There are several themes coursing through this show.  It’s intense, dramatic, comedic, heartbreaking, unrequited and everything in  between. It’s the good, the bad and the ugly story about life and all of the melodrama that goes with it.

Cordone’s tome is poetic blues set to real world problems. It’s uneasy and uncomfortable. It’s much like a car wreck that you can’t help but watch play out.

Director Ben Guillory has assembled a solid cast headed by Sammie Wayne IV and Leith Burke, whose gutsy and hearty performances push the story forward.  There are also terrific performances from Kacie Rogers, Ben Landmesser and Matt Jennings.

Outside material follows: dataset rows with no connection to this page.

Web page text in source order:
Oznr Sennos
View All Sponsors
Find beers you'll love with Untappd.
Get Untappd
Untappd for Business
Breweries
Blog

(l-r) Sammie Wayne IV and Ray Dennis

While the well-paced show is somewhat dated, it still holds up, for the most part, under the temperate hand of Director Ben Guillory.   There are some moments when the show lags and there are some casting choices that bring a different texture to the show for anyone who has seen previous incarnations. 

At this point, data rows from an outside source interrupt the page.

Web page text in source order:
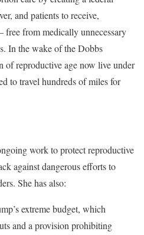
and patients to receive,
from medically unnecessary
In the wake of the Dobbs
of reproductive age now live under
to travel hundreds of miles for
work to protect reproductive
against dangerous efforts to
She has also:
extreme budget, which
and a provision prohibiting

Tom Meleck’s bar room set is stylish. Michael D. Ricks lighting, Naila Aladdin Sanders’ costumes and Julio Hanson’s music/sound design complete the production.

The Robey production of No Place To Be Somebody is a worthy opponent.

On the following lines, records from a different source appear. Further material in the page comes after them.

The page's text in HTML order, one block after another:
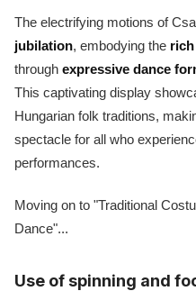
The electrifying motions of
jubilation, embodying the
through expressive dance
This captivating display
Hungarian folk traditions,
spectacle for all who
performances.
Moving on to "Traditional
Dance"...
Use of spinning and

The cast includes: Sammie Wayne IV, Allison Blaize, Leith Burke, Hawthorne James, Matt Jennings, Saadiqa Kamillah, Gianluca Malacrino, Ray Dennis, Monty Montgomery, Darrell Phillip, Kacie Rogers, Ben Landmesser and Meghan Lang.

No Place To Be Somebody is written by Gordone and directed and produced by Ben Guillory. Presented by Robey Theatre Company in association with Los Angeles Theatre Center.

No Place To Be Somebody, Los Angeles Theatre Center, Theatre 4, 514 S. Spring St., Los Angeles, CA  90013, 8 p.m., Thur.-Sat; 3 p.m. Sun. Also, 7 p.m., Mon., April 18. Through May 8; $20-$30; 866 811-4111 or

Running time: 2 hours, 30 minutes, with one 10 minute intermission.

On the DONLOE SCALE: D (don’t bother), O (oh, no), N (needs work), L (likeable), O (oh, yeah) and E (excellent), No Place To Be Somebody gets an L (likeable).